Instructions for the task:
Each record needs to be transcribed exactly.

Data supplied:
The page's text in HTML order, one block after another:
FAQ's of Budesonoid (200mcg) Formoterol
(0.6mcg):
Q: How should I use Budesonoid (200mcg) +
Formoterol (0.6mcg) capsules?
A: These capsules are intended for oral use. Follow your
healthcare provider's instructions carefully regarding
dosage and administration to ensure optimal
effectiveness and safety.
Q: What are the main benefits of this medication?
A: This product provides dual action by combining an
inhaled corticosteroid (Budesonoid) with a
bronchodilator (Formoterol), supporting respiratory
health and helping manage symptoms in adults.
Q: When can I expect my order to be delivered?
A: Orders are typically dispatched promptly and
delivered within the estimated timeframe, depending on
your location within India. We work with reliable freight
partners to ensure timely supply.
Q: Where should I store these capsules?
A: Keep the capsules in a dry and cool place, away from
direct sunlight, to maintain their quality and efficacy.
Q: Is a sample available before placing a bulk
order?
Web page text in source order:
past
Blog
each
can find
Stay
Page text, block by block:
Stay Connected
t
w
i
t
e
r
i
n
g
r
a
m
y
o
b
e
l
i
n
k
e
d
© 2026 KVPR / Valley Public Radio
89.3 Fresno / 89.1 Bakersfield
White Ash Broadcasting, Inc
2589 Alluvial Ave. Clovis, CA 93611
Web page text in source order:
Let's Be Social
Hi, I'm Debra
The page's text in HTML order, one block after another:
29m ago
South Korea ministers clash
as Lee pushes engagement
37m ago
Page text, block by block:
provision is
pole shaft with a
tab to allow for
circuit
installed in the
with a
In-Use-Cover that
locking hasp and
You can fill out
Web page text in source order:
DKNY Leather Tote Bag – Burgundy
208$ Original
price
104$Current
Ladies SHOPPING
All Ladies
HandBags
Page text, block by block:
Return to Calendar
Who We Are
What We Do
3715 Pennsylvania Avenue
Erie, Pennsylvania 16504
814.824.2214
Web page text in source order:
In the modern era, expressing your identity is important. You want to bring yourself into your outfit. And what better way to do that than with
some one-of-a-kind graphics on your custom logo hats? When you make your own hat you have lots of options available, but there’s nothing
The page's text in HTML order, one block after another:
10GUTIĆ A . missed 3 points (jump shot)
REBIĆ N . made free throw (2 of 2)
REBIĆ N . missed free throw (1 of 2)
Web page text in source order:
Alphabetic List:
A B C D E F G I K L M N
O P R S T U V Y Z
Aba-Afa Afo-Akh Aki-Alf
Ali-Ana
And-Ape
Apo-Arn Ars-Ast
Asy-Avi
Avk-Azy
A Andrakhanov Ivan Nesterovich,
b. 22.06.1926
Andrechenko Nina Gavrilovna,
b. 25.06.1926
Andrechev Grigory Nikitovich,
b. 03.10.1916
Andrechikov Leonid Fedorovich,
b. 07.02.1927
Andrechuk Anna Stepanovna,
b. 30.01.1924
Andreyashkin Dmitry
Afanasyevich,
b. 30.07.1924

Your response:
The page's text in HTML order, one block after another:
FAQ's of Budesonoid (200mcg) Formoterol
(0.6mcg):
Q: How should I use Budesonoid (200mcg) +
Formoterol (0.6mcg) capsules?
A: These capsules are intended for oral use. Follow your
healthcare provider's instructions carefully regarding
dosage and administration to ensure optimal
effectiveness and safety.
Q: What are the main benefits of this medication?
A: This product provides dual action by combining an
inhaled corticosteroid (Budesonoid) with a
bronchodilator (Formoterol), supporting respiratory
health and helping manage symptoms in adults.
Q: When can I expect my order to be delivered?
A: Orders are typically dispatched promptly and
delivered within the estimated timeframe, depending on
your location within India. We work with reliable freight
partners to ensure timely supply.
Q: Where should I store these capsules?
A: Keep the capsules in a dry and cool place, away from
direct sunlight, to maintain their quality and efficacy.
Q: Is a sample available before placing a bulk
order?
Web page text in source order:
past
Blog
each
can find
Stay
Page text, block by block:
Stay Connected
t
w
i
t
e
r
i
n
g
r
a
m
y
o
b
e
l
i
n
k
e
d
© 2026 KVPR / Valley Public Radio
89.3 Fresno / 89.1 Bakersfield
White Ash Broadcasting, Inc
2589 Alluvial Ave. Clovis, CA 93611
Web page text in source order:
Let's Be Social
Hi, I'm Debra
The page's text in HTML order, one block after another:
29m ago
South Korea ministers clash
as Lee pushes engagement
37m ago
Page text, block by block:
provision is
pole shaft with a
tab to allow for
circuit
installed in the
with a
In-Use-Cover that
locking hasp and
You can fill out
Web page text in source order:
DKNY Leather Tote Bag – Burgundy
208$ Original
price
104$Current
Ladies SHOPPING
All Ladies
HandBags
Page text, block by block:
Return to Calendar
Who We Are
What We Do
3715 Pennsylvania Avenue
Erie, Pennsylvania 16504
814.824.2214
Web page text in source order:
In the modern era, expressing your identity is important. You want to bring yourself into your outfit. And what better way to do that than with
some one-of-a-kind graphics on your custom logo hats? When you make your own hat you have lots of options available, but there’s nothing
The page's text in HTML order, one block after another:
10GUTIĆ A . missed 3 points (jump shot)
REBIĆ N . made free throw (2 of 2)
REBIĆ N . missed free throw (1 of 2)
Web page text in source order:
Alphabetic List:
A B C D E F G I K L M N
O P R S T U V Y Z
Aba-Afa Afo-Akh Aki-Alf
Ali-Ana
And-Ape
Apo-Arn Ars-Ast
Asy-Avi
Avk-Azy
A Andrakhanov Ivan Nesterovich,
b. 22.06.1926
Andrechenko Nina Gavrilovna,
b. 25.06.1926
Andrechev Grigory Nikitovich,
b. 03.10.1916
Andrechikov Leonid Fedorovich,
b. 07.02.1927
Andrechuk Anna Stepanovna,
b. 30.01.1924
Andreyashkin Dmitry
Afanasyevich,
b. 30.07.1924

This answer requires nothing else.